Verify the adapter layer count is small compared with the full model. You should see trainable parameters drop sharply while the model still accepts multi-label targets and returns logits for all 15 emotions.

Step 5: Train and score the classifier

Your fifth outcome is a trained emotion model with measurable performance on held-out data. Configure epoch-based evaluation, compute exact accuracy plus macro and micro F1, and train until the best checkpoint is saved. The source reports that this combination produced F1 above 0.7 for most target emotions.

from sklearn.metrics import f1_score, precision_score, recall_score, accuracy_score

# train with epoch evaluation, then score on the test set
# compute_metrics should threshold sigmoid outputs at 0.5

Verify the run by checking the evaluation logs and test-set report. You should see per-class metrics for each emotion and a best checkpoint selected from validation performance.

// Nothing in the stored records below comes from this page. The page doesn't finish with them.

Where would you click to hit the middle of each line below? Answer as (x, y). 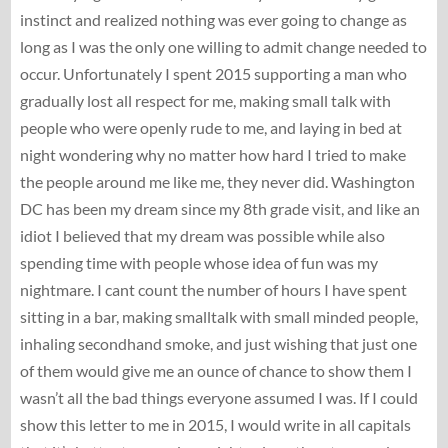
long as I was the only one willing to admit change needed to (223, 46)
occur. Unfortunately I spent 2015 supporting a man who (213, 73)
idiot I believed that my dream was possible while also (202, 235)
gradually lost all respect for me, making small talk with (205, 100)
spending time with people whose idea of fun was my (198, 262)
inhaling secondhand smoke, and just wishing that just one (218, 343)
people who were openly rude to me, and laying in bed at (210, 127)
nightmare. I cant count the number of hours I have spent (213, 289)
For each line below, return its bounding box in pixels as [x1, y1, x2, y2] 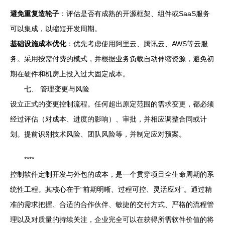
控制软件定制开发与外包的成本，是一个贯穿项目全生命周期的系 [10, 170, 214, 179]
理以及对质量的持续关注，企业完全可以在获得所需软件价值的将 [10, 215, 214, 224]
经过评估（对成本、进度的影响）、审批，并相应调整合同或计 [10, 115, 207, 124]
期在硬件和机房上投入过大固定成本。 [10, 70, 130, 78]
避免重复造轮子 [10, 10, 59, 18]
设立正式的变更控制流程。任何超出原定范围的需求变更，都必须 [10, 100, 214, 108]
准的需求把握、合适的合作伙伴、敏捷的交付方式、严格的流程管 [10, 200, 214, 209]
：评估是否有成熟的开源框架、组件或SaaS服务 [59, 10, 210, 18]
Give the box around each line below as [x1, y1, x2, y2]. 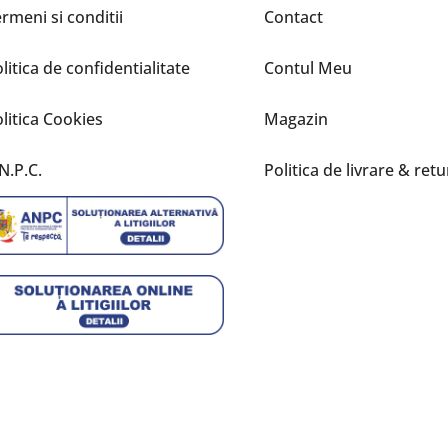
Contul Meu [263, 56, 352, 79]
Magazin [263, 107, 328, 130]
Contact [263, 5, 323, 28]
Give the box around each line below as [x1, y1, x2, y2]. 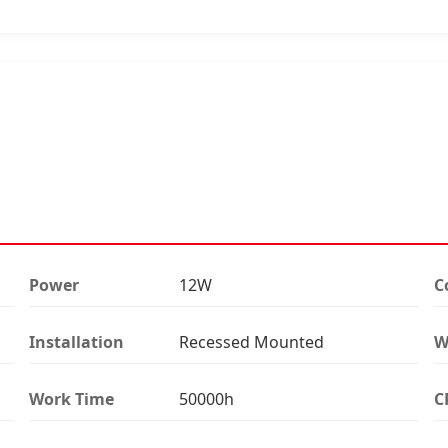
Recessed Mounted [179, 330, 324, 353]
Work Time [29, 387, 114, 410]
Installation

MetricBefore/BaselineAfter/Result
Minority-class balanceHeavily skewed toward neutralNeutral reduced and rare emotions expanded with ISMOTE
Training methodFull fine-tuning would need more memory4-bit base model plus LoRA adapters
Emotion F1Not reported for the raw baselineMost target emotions reached F1 > 0.7

Common mistakes

  • Using the imbalanced dataset as-is. Fix: undersample neutral examples and oversample rare labels before training.
  • Forgetting multi-label thresholds. Fix: use sigmoid outputs and a 0.5 cutoff, not softmax.
  • Running out of GPU memory. Fix: keep 4-bit loading, LoRA, and gradient checkpointing enabled.

What's next

From here, try exporting the model to the Hugging Face Hub, tuning the threshold per emotion, and comparing ISMOTE with simpler oversampling methods on your own domain data.